Woman makes list to help her cope following second divorce


A woman has a “f*** it list” instead of a bucket list – full of things she refuses to do anymore – and says it helped her improve her life.

Leah Marie Mazur, 41, made a f*** it list after her second divorce in 2018, hoping it would help her “clear out” the people in her life she felt didn’t respect her or bring her peace.

Leah said that f*** it lists are just like bucket lists as they give you a goal to work towards but with things you need to let go of and no longer tolerate in life.

Her list includes not worrying about what people think, being mindful of her inner critic and being her own cheerleader.

Leah, a divorce recovery coach, from the state of New York said: “One thing on my list was not keeping people in my life who do not respect me or honour my boundaries.

“That was a big one for me.
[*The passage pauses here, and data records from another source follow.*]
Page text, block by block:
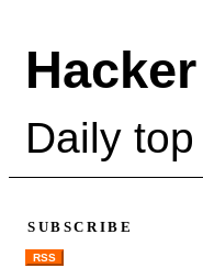
Daily
SUBSCRIBE
RSS
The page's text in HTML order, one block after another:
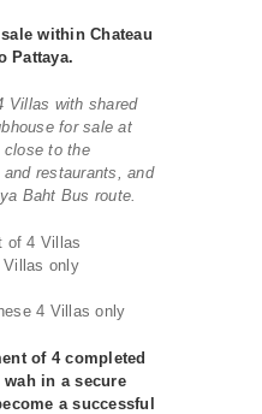
within Chateau
Pattaya.
Villas with shared
for sale at
close to the
restaurants, and
Baht Bus route.
of 4 Villas
Villas only
4 Villas only
of 4 completed
in a secure
a successful
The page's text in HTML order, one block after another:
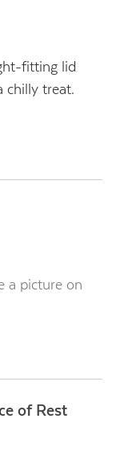
fitting lid
chilly treat.
a picture on
of Rest

I think especially as women, we are a lot more likely to tolerate behaviour that negatively impacts your wellbeing because we feel obligated or feel guilt if we don’t.

“That was something I had to learn the hard way and to say I only want healthy relationships in my life from this point forward.

“I am the one that is in control of that and the one who can set those boundaries to cut people out of my life who just don’t align with who I am now or want to be.”

She said you need to think of what you want to let go of when you create the list, with Leah saying she only says yes to things that bring her closer to where she needs to be in life.

Leah said that the majority of her f*** it list has been ticked off, but some of them remain an “ongoing process”.

She said: “I feel like most of them I have done, but then I create new ones as I go because I am always trying to push myself and grow.

“It is an ongoing process, it is not necessarily something that you can just tick off and then say ‘OK, that is done’

“It is something that you want to be adding onto as you go.”

Leah’s list included not keeping people in my life who do not respect her or honour her boundaries and getting rid of anything impeding herpeace.

She said: “There were certain habits – I gave up caffeine and alcohol and I started working out more.

“For that, my f*** it list was to stop doing things that weren’t healthy for my body and start doing that were more healthy for my body.

“As I was tuning into myself and being honest with myself, I realised that those things didn’t make me feel good.

“When it came to caffeine I didn’t like feeling that I needed it or relying on something to function.

“With alcohol, every time I drink, even if it was a glass of wine, I just didn’t feel great.

“My body was never happy about the fact I put alcohol into it.”

Traditionally, New Year is a time when people reflect and create resolutions for the upcoming year, but Leah said there are no rules when it comes to reflecting on your f*** it list.

She said: “For me, it was a specific life event, something happened to me that was the catalyst for me having to get very clear on where I wanted to go.

“At that moment, I had to create this list to determine what that looked like in real life.”